Firm size Size may be relative, and sample-dependent.
Methodology This is the methodology used in the study (eg estimation, calibrated model, theory).
Equilibrium type In most cases, micro-empirical studies would be classified as partial equilibrium. Macro-empirical studies and estimates from general equilibrium macro models would be classified as general equilibrium.
Source This is determined by the editor of the publication, not by the affiliation of the authors. For example, the study is considered academic if it has been published in an academic journal, even if the authors are from a central bank.
Peer review Indicates whether the study has been peer-reviewed, ie published in an academic journal, or not.
Horizon In the case of an empirical regression, this is the average lag of the independent variable. In the case of the steady state analysis of a macro model, this would be a "permanent impact".
Year of publication Year only.
Data type This refers to the structure of the data set used for the analysis.
Disclosure statement Indicates whether the authors of the study had relevant or material financial interests that relate to their analysis (eg research sponsored or commissioned by lobbying groups).
Reference within the paper Indicates where the original impact estimate can be found in the study/paper (table row/column, place in the text, chart, etc). This is for the sake of transparency, and to facilitate users' feedback on possible misreporting.
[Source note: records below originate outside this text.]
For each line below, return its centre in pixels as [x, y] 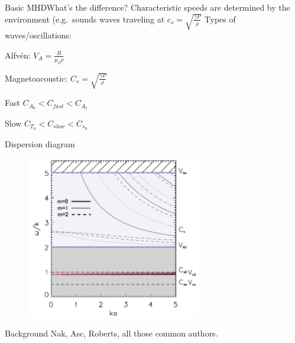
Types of [220, 19]
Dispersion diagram [40, 143]
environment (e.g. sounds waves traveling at [85, 19]
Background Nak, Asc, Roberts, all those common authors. [111, 333]
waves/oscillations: [38, 35]
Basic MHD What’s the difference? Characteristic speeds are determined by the [147, 7]
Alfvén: [18, 55]
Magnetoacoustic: [36, 78]
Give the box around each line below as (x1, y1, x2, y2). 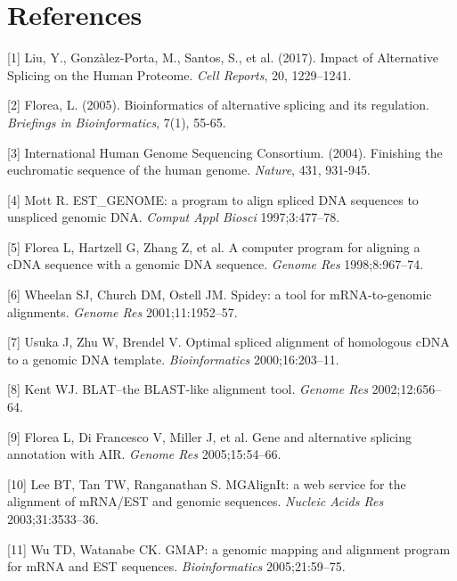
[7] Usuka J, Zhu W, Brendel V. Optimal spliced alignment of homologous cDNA (7, 332, 450, 351)
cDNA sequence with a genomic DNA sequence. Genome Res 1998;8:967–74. (7, 255, 424, 274)
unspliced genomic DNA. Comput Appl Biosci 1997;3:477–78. (7, 208, 340, 226)
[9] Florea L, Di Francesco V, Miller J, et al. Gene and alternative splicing (7, 427, 412, 446)
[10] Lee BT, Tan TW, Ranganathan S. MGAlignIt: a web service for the (7, 474, 406, 493)
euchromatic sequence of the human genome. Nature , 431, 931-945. (7, 160, 371, 179)
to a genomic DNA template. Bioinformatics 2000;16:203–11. (7, 349, 339, 368)
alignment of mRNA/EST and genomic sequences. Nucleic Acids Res (7, 492, 384, 511)
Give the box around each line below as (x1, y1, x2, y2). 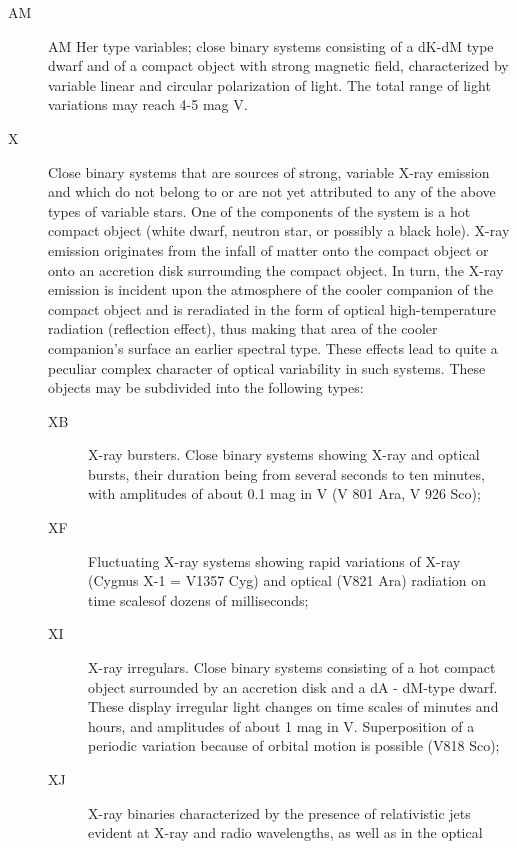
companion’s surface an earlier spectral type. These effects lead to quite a (48, 337, 498, 358)
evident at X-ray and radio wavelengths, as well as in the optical (88, 822, 483, 843)
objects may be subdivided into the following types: (48, 377, 364, 398)
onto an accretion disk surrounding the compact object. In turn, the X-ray (48, 259, 504, 280)
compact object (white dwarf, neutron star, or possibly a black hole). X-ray (48, 220, 510, 241)
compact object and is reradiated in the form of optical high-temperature (48, 298, 496, 319)
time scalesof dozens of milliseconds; (88, 589, 309, 610)
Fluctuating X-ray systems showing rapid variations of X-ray (88, 550, 461, 571)
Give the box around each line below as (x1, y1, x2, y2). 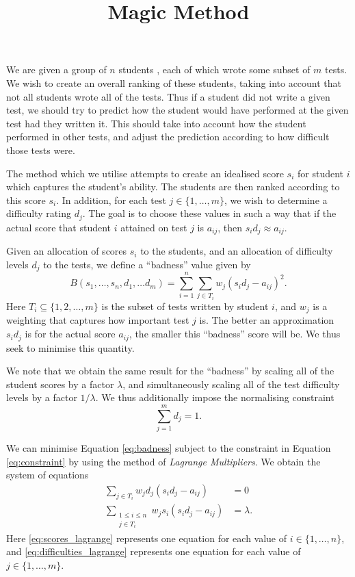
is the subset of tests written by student (101, 299, 269, 313)
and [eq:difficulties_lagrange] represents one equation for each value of (6, 544, 301, 559)
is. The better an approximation (199, 313, 334, 327)
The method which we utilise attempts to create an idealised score (6, 166, 284, 180)
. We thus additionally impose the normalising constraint (95, 390, 334, 405)
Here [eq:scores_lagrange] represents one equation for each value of (6, 530, 287, 545)
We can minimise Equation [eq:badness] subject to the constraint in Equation (6, 441, 331, 455)
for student (298, 166, 344, 180)
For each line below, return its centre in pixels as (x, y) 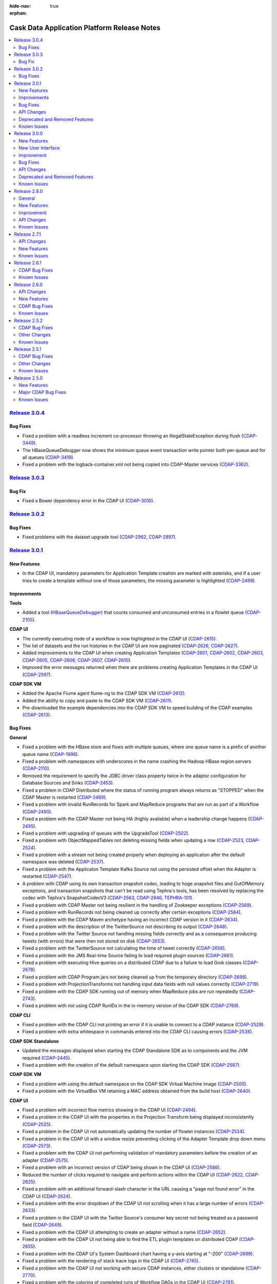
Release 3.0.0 (28, 134)
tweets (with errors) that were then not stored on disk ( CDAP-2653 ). (94, 941)
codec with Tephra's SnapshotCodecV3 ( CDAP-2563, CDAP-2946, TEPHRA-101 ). (108, 898)
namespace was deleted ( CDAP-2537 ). (64, 862)
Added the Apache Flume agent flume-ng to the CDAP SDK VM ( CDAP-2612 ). (104, 693)
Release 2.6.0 (28, 285)
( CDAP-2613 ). (37, 715)
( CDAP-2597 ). (37, 674)

Standardised estimate This is the outcome of the standardisation formula. This is the impact estimate, as reported in the tab "Distribution of impact estimates".
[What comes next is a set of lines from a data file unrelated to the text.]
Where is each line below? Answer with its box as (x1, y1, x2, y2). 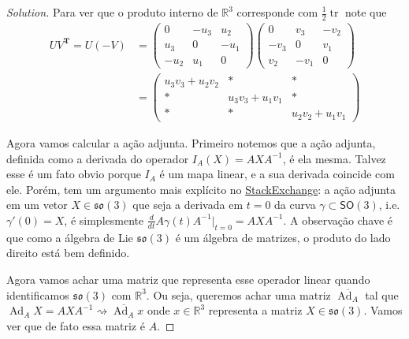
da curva (274, 196, 316, 213)
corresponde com (236, 4, 318, 20)
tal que (365, 286, 399, 303)
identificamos (6, 286, 69, 303)
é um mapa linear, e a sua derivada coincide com (159, 166, 395, 182)
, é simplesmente (64, 211, 144, 228)
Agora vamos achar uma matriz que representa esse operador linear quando (6, 270, 370, 287)
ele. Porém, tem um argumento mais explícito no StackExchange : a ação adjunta (6, 181, 396, 197)
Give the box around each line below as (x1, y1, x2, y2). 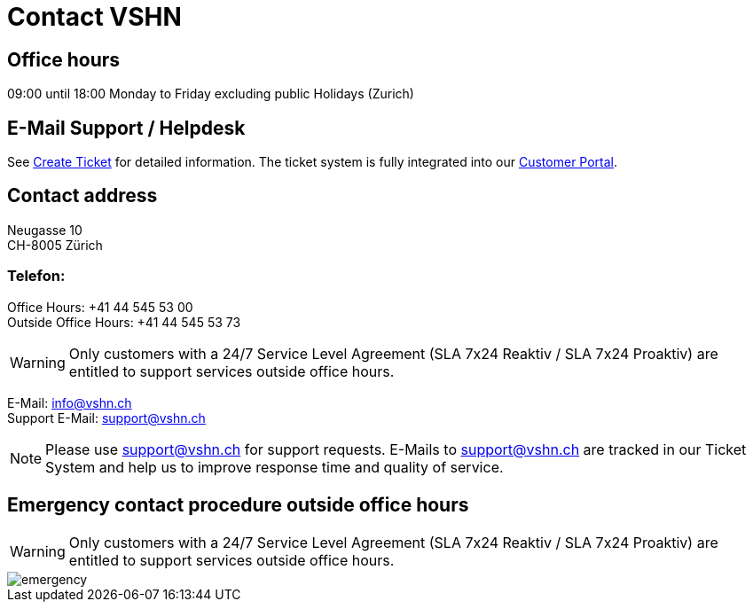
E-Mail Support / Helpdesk (7, 116, 246, 139)
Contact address (7, 184, 158, 207)
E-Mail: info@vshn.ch (7, 394, 132, 410)
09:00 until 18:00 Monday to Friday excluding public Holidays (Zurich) (7, 86, 414, 102)
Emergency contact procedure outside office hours (7, 494, 469, 517)
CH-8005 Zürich (7, 237, 103, 253)
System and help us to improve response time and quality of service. (45, 457, 504, 476)
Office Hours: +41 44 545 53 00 (7, 299, 193, 315)
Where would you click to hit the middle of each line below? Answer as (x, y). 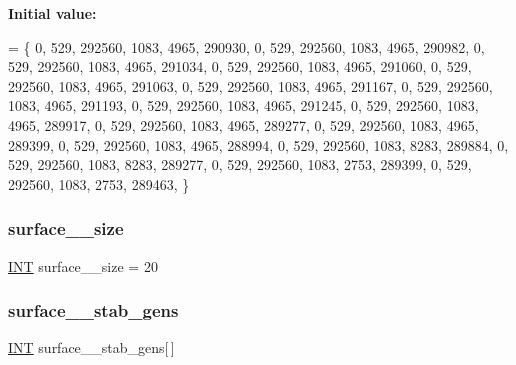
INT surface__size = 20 (83, 265)
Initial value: (52, 13)
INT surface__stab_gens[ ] (91, 347)
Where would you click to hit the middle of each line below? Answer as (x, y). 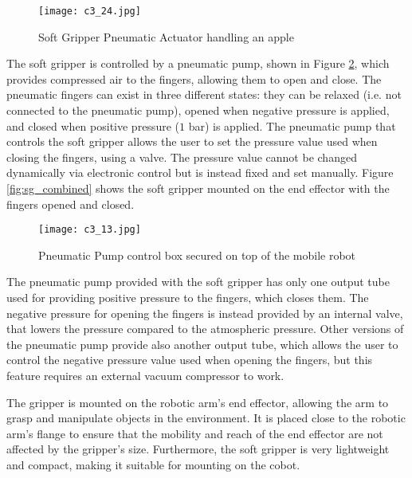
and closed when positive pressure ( (93, 125)
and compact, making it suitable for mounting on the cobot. (153, 464)
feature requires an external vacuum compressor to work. (145, 375)
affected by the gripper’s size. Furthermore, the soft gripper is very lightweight (198, 449)
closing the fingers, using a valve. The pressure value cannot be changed (182, 157)
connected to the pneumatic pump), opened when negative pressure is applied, (198, 110)
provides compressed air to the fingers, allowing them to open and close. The (194, 78)
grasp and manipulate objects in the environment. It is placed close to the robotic (206, 418)
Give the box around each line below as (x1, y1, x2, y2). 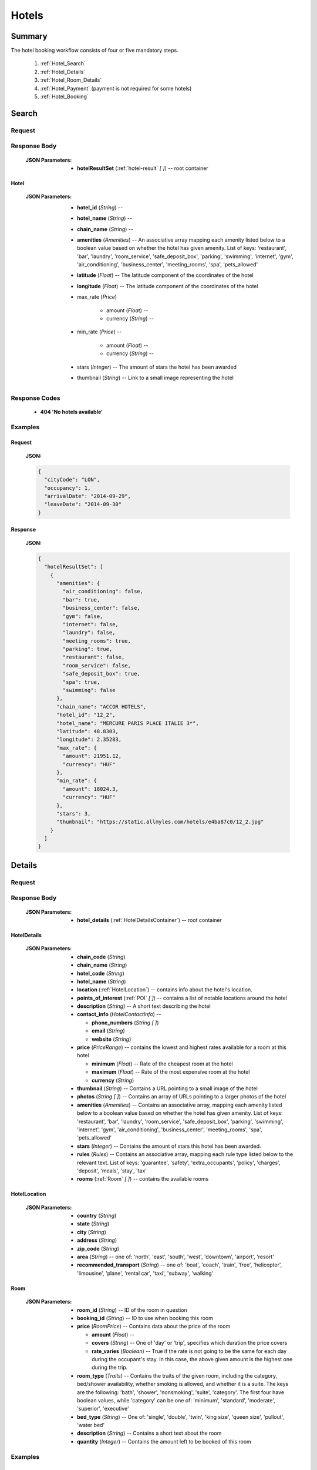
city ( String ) (77, 1228, 107, 1235)
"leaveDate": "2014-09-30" (44, 501, 122, 508)
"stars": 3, (56, 810, 91, 817)
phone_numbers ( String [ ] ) (92, 1019, 159, 1026)
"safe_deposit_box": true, (62, 670, 140, 677)
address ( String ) (77, 1237, 117, 1244)
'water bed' (77, 1422, 105, 1429)
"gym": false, (62, 613, 103, 620)

Original estimate This is the non-standardised impact estimate, as it appears in the study/paper. In the case of a linear regression this is the estimated coefficient. In the case of a non-linear regression, this is the marginal effect.
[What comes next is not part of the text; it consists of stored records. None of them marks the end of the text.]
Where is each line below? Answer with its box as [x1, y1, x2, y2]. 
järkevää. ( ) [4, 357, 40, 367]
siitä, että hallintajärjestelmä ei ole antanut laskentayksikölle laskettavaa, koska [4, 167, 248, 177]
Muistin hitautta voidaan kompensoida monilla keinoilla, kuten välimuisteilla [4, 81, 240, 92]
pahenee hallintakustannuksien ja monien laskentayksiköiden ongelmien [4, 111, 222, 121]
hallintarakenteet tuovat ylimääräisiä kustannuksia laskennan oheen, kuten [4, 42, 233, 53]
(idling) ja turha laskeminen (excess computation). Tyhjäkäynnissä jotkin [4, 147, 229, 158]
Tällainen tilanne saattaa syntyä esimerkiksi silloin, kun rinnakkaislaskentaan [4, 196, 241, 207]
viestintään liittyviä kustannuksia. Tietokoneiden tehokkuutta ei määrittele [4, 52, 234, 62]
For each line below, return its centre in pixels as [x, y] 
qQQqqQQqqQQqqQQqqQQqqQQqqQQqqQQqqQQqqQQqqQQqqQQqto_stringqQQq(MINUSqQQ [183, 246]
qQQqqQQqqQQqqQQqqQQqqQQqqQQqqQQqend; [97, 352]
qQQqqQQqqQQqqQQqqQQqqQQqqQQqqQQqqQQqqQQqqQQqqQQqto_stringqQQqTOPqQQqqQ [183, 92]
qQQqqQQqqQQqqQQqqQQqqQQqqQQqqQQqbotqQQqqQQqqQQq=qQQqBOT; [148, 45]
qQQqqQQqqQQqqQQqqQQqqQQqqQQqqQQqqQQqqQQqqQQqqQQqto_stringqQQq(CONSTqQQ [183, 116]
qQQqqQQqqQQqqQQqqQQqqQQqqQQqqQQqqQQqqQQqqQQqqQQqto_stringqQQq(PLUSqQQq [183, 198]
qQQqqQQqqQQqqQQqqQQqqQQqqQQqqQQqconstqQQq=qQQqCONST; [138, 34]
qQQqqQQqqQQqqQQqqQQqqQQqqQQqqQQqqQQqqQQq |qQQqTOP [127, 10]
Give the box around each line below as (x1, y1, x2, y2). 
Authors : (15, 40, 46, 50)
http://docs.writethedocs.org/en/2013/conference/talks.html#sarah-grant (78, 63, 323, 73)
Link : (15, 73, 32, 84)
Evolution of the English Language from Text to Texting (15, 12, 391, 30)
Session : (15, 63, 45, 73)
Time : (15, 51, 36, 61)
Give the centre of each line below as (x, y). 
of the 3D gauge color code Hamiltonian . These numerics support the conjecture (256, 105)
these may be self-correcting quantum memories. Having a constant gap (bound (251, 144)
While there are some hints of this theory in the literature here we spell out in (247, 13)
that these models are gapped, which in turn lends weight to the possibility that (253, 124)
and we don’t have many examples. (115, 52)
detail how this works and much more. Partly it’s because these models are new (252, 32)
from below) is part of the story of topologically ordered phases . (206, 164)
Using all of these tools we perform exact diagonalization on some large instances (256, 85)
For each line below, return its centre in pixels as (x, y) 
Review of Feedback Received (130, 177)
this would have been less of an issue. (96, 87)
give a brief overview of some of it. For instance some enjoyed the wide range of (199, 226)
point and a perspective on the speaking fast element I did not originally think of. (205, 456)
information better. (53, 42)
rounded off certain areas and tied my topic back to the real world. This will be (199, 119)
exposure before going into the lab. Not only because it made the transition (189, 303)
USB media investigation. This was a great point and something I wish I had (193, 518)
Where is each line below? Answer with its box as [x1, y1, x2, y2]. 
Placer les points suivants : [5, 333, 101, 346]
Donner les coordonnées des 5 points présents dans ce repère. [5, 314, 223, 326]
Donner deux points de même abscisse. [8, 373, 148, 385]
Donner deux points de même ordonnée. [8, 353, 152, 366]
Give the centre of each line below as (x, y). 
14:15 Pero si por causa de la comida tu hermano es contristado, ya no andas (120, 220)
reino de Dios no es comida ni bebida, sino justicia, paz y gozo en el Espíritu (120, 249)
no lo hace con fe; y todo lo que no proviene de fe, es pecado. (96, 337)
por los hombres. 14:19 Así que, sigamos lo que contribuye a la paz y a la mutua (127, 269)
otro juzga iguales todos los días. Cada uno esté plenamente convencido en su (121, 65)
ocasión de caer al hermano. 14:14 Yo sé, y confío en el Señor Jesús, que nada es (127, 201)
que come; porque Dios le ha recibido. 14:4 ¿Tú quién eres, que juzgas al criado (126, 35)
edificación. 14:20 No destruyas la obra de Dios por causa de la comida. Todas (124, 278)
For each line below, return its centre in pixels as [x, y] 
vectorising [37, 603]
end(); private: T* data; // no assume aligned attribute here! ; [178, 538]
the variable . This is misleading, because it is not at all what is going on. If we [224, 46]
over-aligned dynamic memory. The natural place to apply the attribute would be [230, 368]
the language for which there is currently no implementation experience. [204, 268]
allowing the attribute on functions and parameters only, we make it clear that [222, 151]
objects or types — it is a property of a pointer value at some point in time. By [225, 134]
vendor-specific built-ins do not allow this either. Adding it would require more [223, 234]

Standardisation This is the trickiest part of the reporting. It is meant to make the findings of the various studies as comparable as possible. The standardised impact estimate corresponds to the effect of: (i) either a 1 percentage point increase in the regulatory rati" ("transition" option) or (ii) of the regulatory ratio variable being 1 percentage point higher ("long-term impact" option). The difference between (i) and (ii) is that (i) captures a flow - or a transition - effect (eg of an increase in banks' capital ratio), whereas (ii) captures a stock effect (eg of banks' capital ratio being higher). (ii) is typically estimated by exploiting the cross-sectional heterogeneity of the data, whereas (i) is typically estimated by exploiting the time series dimension of the data. The formula is meant to standardise the impact estimates reported in FRAME so that they can be compared. Depending on the target, the effect on the target may be in percentage points (pp), eg in the case of an interest rate or a growth rate; or in per cent (%), eg if the target is a (log-) level. In addition, the impact estimate is annualised whenever possible. In the case of a finite horizon, this means that the impact original estimate (in pp or in %) is simply divided by the adequate length of the horizon (number of years or quarters) to obtain the average annualised impact over the horizon. In the case of an infinite horizon ("permanent effect", eg from a steady state analysis in a macro model), the impact estimate is not annualised, and reported as is. This standardisation formula also holds for the standard error of the impact estimate.
Beginning of the sample Year only.
End of the sample Year only.
Standard deviation of the regulatory ratio in the sample This is the standard deviation of the regulatory ratio over the estimation sample, reported in percentage points.
Standardised standard error of the impact estimate This is the outcome of the standardisation formula. Standardised standard errors give a sense of whether the impact estimates are statistically significant. They can be used in the context of a meta-analysis of the FRAME data (see, eg, Boissay, Cantu, Claessens, and Villegas (2019): "Impact of financial regulations: insights from an online repository of studies", BIS Quarterly Review, March.

Additional information can be found in the reporting template.